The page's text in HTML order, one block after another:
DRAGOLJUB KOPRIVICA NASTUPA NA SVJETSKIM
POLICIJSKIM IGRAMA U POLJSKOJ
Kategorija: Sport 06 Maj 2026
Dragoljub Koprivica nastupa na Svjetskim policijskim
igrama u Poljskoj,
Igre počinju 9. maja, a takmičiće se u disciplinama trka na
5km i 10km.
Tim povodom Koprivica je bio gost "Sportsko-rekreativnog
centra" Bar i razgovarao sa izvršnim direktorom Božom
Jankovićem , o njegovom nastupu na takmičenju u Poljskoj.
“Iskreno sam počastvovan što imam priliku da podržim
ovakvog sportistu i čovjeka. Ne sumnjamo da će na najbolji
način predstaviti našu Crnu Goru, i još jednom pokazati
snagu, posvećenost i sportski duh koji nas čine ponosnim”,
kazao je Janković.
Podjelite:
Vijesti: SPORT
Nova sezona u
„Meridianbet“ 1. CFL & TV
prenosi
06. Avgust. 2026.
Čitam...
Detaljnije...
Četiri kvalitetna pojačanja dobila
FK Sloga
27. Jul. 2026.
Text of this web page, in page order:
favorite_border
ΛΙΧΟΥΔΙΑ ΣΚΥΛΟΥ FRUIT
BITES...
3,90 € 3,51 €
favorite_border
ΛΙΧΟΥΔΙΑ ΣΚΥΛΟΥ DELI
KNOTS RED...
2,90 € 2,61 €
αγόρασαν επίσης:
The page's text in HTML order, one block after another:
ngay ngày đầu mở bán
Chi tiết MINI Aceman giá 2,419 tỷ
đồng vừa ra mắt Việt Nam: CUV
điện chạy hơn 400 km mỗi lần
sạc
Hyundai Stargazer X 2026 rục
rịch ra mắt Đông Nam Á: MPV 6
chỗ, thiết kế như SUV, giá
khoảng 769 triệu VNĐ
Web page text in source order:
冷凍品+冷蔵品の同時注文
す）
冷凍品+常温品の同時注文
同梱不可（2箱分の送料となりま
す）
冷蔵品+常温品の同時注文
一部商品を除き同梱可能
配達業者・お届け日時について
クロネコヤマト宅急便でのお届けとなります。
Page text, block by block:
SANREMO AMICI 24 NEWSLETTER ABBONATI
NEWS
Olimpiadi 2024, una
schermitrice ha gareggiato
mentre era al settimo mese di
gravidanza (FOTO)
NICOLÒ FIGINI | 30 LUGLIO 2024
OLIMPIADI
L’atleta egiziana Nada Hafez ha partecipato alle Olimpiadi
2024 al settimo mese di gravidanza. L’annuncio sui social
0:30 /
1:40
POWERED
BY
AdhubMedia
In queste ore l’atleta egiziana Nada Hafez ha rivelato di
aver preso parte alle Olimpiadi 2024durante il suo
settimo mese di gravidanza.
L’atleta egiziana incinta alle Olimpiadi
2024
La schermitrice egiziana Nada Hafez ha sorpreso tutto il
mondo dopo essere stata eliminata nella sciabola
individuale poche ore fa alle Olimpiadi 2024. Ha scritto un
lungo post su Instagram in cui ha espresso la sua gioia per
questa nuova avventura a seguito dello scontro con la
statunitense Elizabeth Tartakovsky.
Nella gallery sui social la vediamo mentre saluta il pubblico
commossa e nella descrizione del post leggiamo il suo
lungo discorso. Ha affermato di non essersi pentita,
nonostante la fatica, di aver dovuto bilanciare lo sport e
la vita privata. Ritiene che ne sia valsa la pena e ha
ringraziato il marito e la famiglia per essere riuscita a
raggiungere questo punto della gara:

──────────

**WORK ORDER**
Determine the number of lines above holding the string "Hafez". Reply with it and nothing more.

**SOLUTION TO THE EXERCISE**
3